A Step by Step Guide to Tracking Hugging Face Model Performance

A quick tutorial for training NLP models with HuggingFace and visualizing their performance with Weights & Biases. Made by Jack Morris using W&B
Jack Morris

A: Setup

This tutorial explains how to train a model (specifically, an NLP classifier) using the Weights & Biases and HuggingFace transformers Python packages.

Run the Google Colab Notebook →

1. Installation

Both packages are available on PyPI, so we can install them like this:

pip install git+https://github.com/huggingface/transformers.git
pip install wandb

2. Connecting Weights & Biases

Open the Python shell (type python in the console) and type the following:

import wandb

That's it! Our wandb package will now log runs to our Weights & Biases account. So when we train our model, we'll be able to log onto app.wandb.ai and see statistics about training, while it's going on.

3. Downloading Scripts

We're going to use two scripts provided by transformers in this tutorial: one script to download the data, and one script to train the models. We can grab the scripts from the web using wget (the -qq just downloads files "quietly", without any output to stdout):

wget https://raw.githubusercontent.com/huggingface/transformers/master/utils/download_glue_data.py -qq

4. Downloading Data

We just downloaded download_glue_data.py, a script provided by transformers that downloads and processes datasets from the GLUE Benchmark. Run this script to download all of the GLUE datasets:

python download_glue_data.py

Run the Google Colab Notebook →

B. The GLUE Benchmark

By now, you're probably curious what task and dataset we're actually going to be training our model on. Out of the box, transformers provides great support for the General Language Understanding Evaluation (GLUE) benchmark.


GLUE is really just a collection of nine datasets and tasks for training NLP models. If you train a good NLP model, it should be able to generalize well to all nine of these tasks. There's even a public leaderboard that shows the models that have achieved top performance across all the GLUE tasks.

Here's a quick description of each task:

  1. Grammatical acceptability with CoLA
  2. Sentiment analysis with SST-2
  3. Paraphrase identification with MRPC
  4. Semantic similarity with STS-B
  5. Question duplication detection with Quora Question Pairs
  6. Textual Entailment with MNLI-matched, [MNLI-mismatched]and (https://cims.nyu.edu/~sbowman/multinli/)
  7. Recognizing Textual Entailment with RTE
  8. Question answering with SQuAD
  9. Pronoun disambiguation with Winograd Challenge dataset

C: Preparing for Training

Now, as you may have guessed, it's time to run run_glue.py and actually train the model. This script will take care of everything for us: processing the data, training the model, and even logging results to Weights & Biases. Before running it, we have two more things to decide: the dataset and the model.
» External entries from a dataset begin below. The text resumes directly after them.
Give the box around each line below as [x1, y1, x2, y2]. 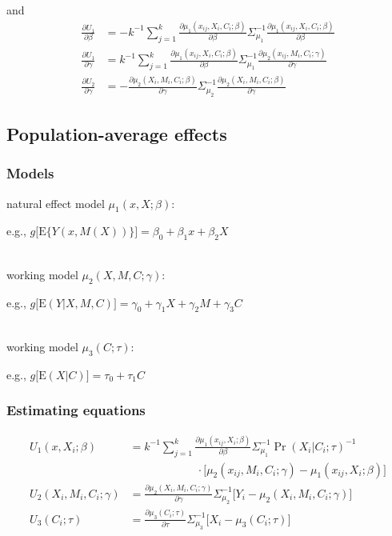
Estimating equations [6, 400, 146, 420]
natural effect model [6, 194, 105, 211]
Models [6, 163, 54, 183]
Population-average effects [6, 121, 227, 146]

Choosing our model: DistilBERT

transformers provides lots of state-of-the-art NLP models that we can use for training, including BERT, XLNet, RoBerta, and T5 (see the repository for a full list). They also provide a model hub where community members can share their models. If you train a model that achieves a competitive score on the GLUE benchmark, you should share it on the model hub!

It's up to you which model you choose to train. For this tutorial, we're going to use DistilBERT. DistilBERT is a Transformer that's 40% smaller than BERT but retains 97% of BERT's accuracy.

1_IFVX74cEe8U5D1GveL1uZA.png Source

Choosing our dataset: CoLA

Our training script (run_glue.py) supports all of the GLUE tasks. We downloaded data for all of them in Section 1. We're going to use the CoLA (Corpus of Linguistic Acceptability) dataset, but we could fine-tune our model on any of the nine datasets we've already downloaded. Feel free to choose another dataset (or model!) when you test out the training script.

C: Training the Model

In Section 2, we decided to fine-tune DistilBERT on the CoLA dataset. We're going to supply these two pieces of information as arguments to run_glue.py:

export WANDB_PROJECT=distilbert
export GLUE_DIR=glue_data

python run_glue.py \
  --model_name_or_path distilbert-base-uncased \
  --task_name COLA \
  --data_dir $GLUE_DIR/$TASK_NAME \
  --do_train \
  --do_eval \
  --evaluate_during_training \
  --max_seq_length 128 \
  --per_gpu_train_batch_size 32 \
  --learning_rate 2e-5 \
  --num_train_epochs 6 \
  --output_dir /tmp/$TASK_NAME/ \
  --overwrite_output_dir \
  --logging_steps 50

I've just chosen default hyperparameters for fine-tuning (learning rate $2*10^{-5}$, for example) and provided some other command-line arguments. (If you're unsure what an argument is for, you can always run python run_glue.py --help.)